■ **REQUIRED ACTION**:
Where the string "quia" shows up in a line of the records, copy that line.

· · · · ·

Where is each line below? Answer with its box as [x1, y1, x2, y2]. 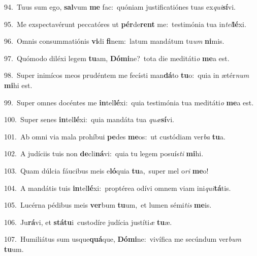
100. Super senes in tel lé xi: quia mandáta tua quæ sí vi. [4, 114, 174, 125]
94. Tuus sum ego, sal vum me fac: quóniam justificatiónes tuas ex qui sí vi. [4, 2, 236, 12]
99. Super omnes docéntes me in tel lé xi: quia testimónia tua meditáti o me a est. [4, 97, 254, 107]
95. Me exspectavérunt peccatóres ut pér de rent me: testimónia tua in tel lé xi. [4, 18, 246, 29]
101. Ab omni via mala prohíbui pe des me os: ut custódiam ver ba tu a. [4, 131, 226, 141]
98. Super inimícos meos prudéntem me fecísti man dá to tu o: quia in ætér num [4, 70, 249, 80]
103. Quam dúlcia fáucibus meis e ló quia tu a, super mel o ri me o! [4, 165, 209, 176]
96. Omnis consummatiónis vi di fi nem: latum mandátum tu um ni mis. [4, 36, 224, 46]

· · · · ·

■ **EXPECTED ANSWER**:
100. Super senes in tel lé xi: quia mandáta tua quæ sí vi. [4, 114, 174, 125]
99. Super omnes docéntes me in tel lé xi: quia testimónia tua meditáti o me a est. [4, 97, 254, 107]
98. Super inimícos meos prudéntem me fecísti man dá to tu o: quia in ætér num [4, 70, 249, 80]
103. Quam dúlcia fáucibus meis e ló quia tu a, super mel o ri me o! [4, 165, 209, 176]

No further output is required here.